In [1]:
import pandas as pd
import numpy as np

# Create sample dataset
sample_data = pd.DataFrame({
    'id': range(1, 10001),
    'date': pd.date_range(start='2020-01-01', periods=10000, freq='H'),
    'ticker': np.random.choice(['AAPL', 'GOOGL', 'AMZN', 'MSFT'], size=10000),
    'close': np.random.uniform(100, 1000, size=10000)
})
sample_data.to_csv('../data/sample_data.csv', index=False)

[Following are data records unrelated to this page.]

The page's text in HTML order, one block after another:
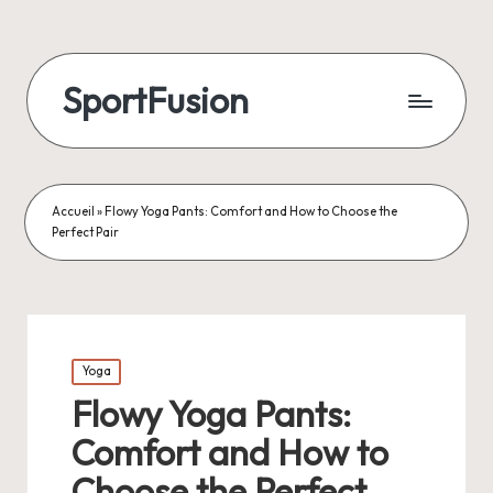
SportFusion
Accueil » Flowy Yoga Pants: Comfort and How to Choose the
Perfect Pair
Posted
in
Yoga
Flowy Yoga Pants:
Comfort and How to
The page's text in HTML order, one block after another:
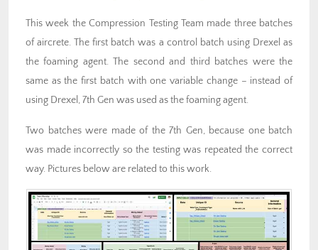
This week the Compression Testing Team made three batches
of aircrete. The first batch was a control batch using Drexel as
the foaming agent. The second and third batches were the
same as the first batch with one variable change – instead of
using Drexel, 7th Gen was used as the foaming agent.
Two batches were made of the 7th Gen, because one batch
was made incorrectly so the testing was repeated the correct
way. Pictures below are related to this work.
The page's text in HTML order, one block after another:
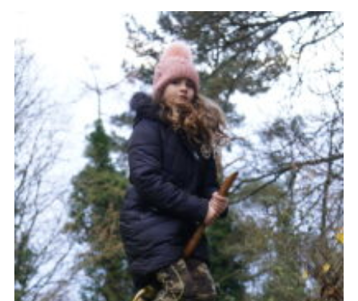
Join Our Adventure
Contact Us
Social Media
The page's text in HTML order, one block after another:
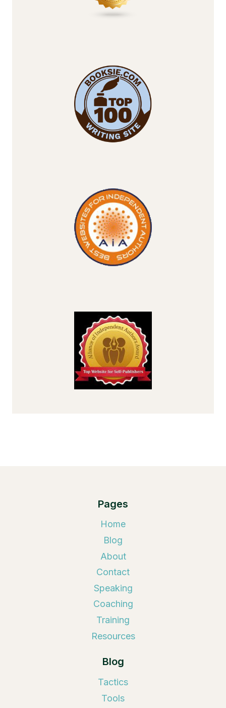
Pages
Home
Blog
About
Contact
Speaking
Coaching
Training
Resources
Blog
Tactics
Tools
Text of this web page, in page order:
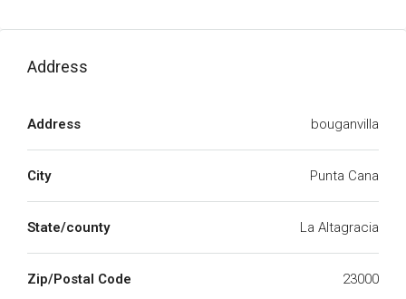
Address
Address bouganvilla
City Punta Cana
State/county La Altagracia
Zip/Postal Code 23000
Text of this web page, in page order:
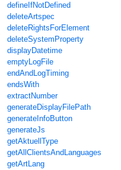
defineIfNotDefined
deleteArtspec
deleteRightsForElement
deleteSystemProperty
displayDatetime
emptyLogFile
endAndLogTiming
endsWith
extractNumber
generateDisplayFilePath
generateInfoButton
generateJs
getAktuellType
getAllClientsAndLanguages
getArtLang
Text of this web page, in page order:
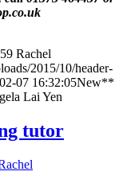
Rachel
2015/10/header-
07 16:32:05New**
Lai Yen
tutor
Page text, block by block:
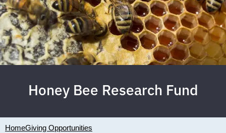
Honey Bee Research Fund
HomeGiving Opportunities
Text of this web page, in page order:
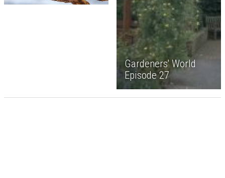
Gardeners' World
Episode 27
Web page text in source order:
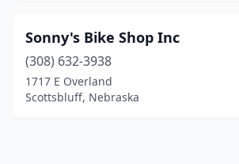
Sonny's Bike Shop Inc
(308) 632-3938
1717 E Overland
Scottsbluff, Nebraska
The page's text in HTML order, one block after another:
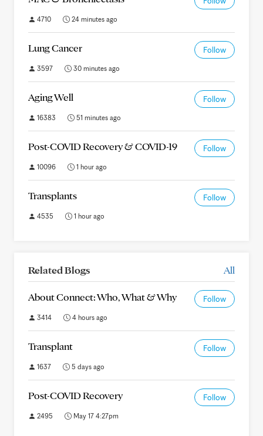
4710 24 minutes ago
Lung Cancer Follow
3597 30 minutes ago
Aging Well Follow
16383 51 minutes ago
Post-COVID Recovery & COVID-19 Follow
10096 1 hour ago
Transplants Follow
4535 1 hour ago
Related Blogs All
About Connect: Who, What & Why Follow
3414 4 hours ago
Transplant Follow
1637 5 days ago
Post-COVID Recovery Follow
2495 May 17 4:27pm

  'date': pd.date_range(start='2020-01-01', periods=10000, freq='H'),


In [2]:
#Measure time to insert data into MySQL:

import time
import mysql.connector

# Connect to MySQL
connection = mysql.connector.connect(
    host="localhost",
    user="root",
    password="Root",
    database="stock_analysis"
)
cursor = connection.cursor()

# Load sample data
sample_data = pd.read_csv('../data/sample_data.csv')

# Measure insertion time
start_time = time.time()
for _, row in sample_data.iterrows():
    cursor.execute("""
    INSERT INTO stock_prices (date, ticker, close)
    VALUES (%s, %s, %s)
    """, (row['date'], row['ticker'], row['close']))
connection.commit()
end_time = time.time()
print(f"MySQL Insertion Time: {end_time - start_time} seconds")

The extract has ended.